I had quite a broad definition of the word “bad.” “Bad” in my book meant inconvenient, unanticipated, unpleasant, unlovely, unlucky, unhelpful, uncouth, unattractive and unbearable all rolled into one smelly package. “Bad” was whatever I didn’t like, or whatever I thought I wouldn’t like – kind of the metaphysical equivalent of Brussels sprouts. “Bad” was basically any change to my admittedly pretty-desirable status quo. In my foolishness I thought I had tied God’s hands; He couldn’t allow anything to happen to me without me screaming bloody murder.

The flat-tire fallacy at its worst can have serious consequences. Try explaining to a flat-tirer that she contracted intestinal parasites while on a missions trip – we prayed for health and safety! How could God let this happen?? The first-grade teacher telling the little girl that God will never allow her to suffer was undoubtedly just trying to quiet the child, but the comforting message was laced with spiritual arsenic. It is all too easy to abandon one’s faith when suffering comes along, if one has been taught that suffering, for the Christian, is an impossibility.

Catholics traditionally have been preserved from the flat-tire fallacy by the concept of “offering it up,” i.e., the teaching that our suffering can and should be voluntarily united to the suffering of Christ, à la Colossians 1:24.

Now I rejoice in my sufferings for your sake, and in my flesh I am filling up what is lacking in Christ’s afflictions for the sake of his body, that is, the Church.

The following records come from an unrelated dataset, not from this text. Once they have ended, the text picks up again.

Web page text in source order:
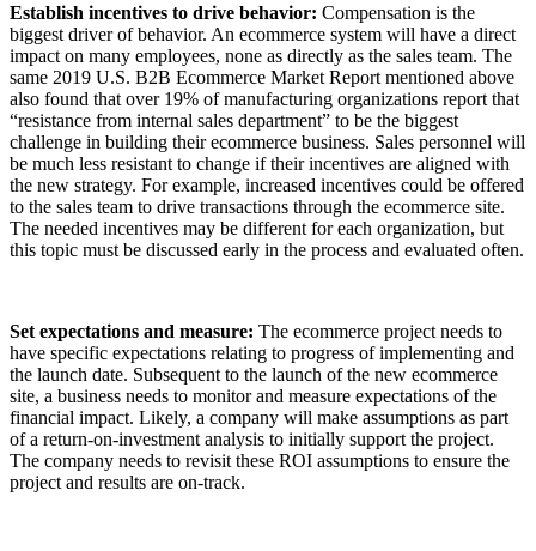
Establish incentives to drive behavior: Compensation is the
biggest driver of behavior. An ecommerce system will have a direct
impact on many employees, none as directly as the sales team. The
same 2019 U.S. B2B Ecommerce Market Report mentioned above
also found that over 19% of manufacturing organizations report that
“resistance from internal sales department” to be the biggest
challenge in building their ecommerce business. Sales personnel will
be much less resistant to change if their incentives are aligned with
the new strategy. For example, increased incentives could be offered
to the sales team to drive transactions through the ecommerce site.
The needed incentives may be different for each organization, but
this topic must be discussed early in the process and evaluated often.
Set expectations and measure: The ecommerce project needs to
have specific expectations relating to progress of implementing and
the launch date. Subsequent to the launch of the new ecommerce
site, a business needs to monitor and measure expectations of the
financial impact. Likely, a company will make assumptions as part
of a return-on-investment analysis to initially support the project.
The company needs to revisit these ROI assumptions to ensure the
project and results are on-track.
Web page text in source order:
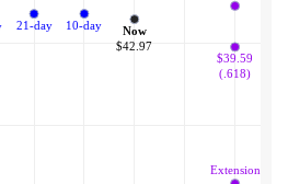
21-day 10-day
Now
$42.97
Extension
$39.59
(.618)

This verse remains obscure in a Protestant context; it really isn’t easily reconciled with most Protestant soteriologies, and is seldom discussed. I taught a Bible study at an Evangelical college in Taiwan in the 1980s, and my students asked me to explain that verse. Stymied, I searched through every Bible commentary in the library. Being Protestant commentaries, they simply had no explanation for the theological implications of that verse. Had I been Catholic at the time, John Paul II could have straightened me out:

One can say that with the Passion of Christ all human suffering has found itself in a new situation….

The Redeemer suffered in place of man and for man. Every man has his own share in the Redemption. Each one is also called to share in that suffering through which the Redemption was accomplished. He is called to share in that suffering through which all human suffering has also been redeemed. In bringing about the Redemption through suffering, Christ has also raised human suffering to the level of the Redemption. Thus each man, in his suffering, can also become a sharer in the redemptive suffering of Christ.

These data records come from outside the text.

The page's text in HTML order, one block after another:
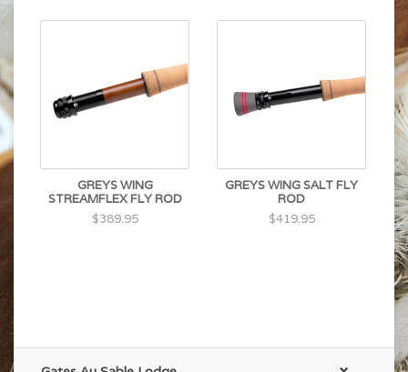
GREYS WING
STREAMFLEX FLY ROD
$389.95
GREYS WING SALT FLY
ROD
$419.95

The texts of the New Testament express this concept in many places. In the Second Letter to the Corinthians the Apostle writes: “We are afflicted in every way, but not crushed; perplexed, but not driven to despair; persecuted, but not forsaken; struck down, but not destroyed; always carrying in the body the death of Jesus, so that the life of Jesus may also be manifested in our bodies. For while we live we are always being given up to death for Jesus’ sake, so that the life of Jesus may be manifested in our mortal flesh …. knowing that he who raised the Lord Jesus will raise us also with Jesus”.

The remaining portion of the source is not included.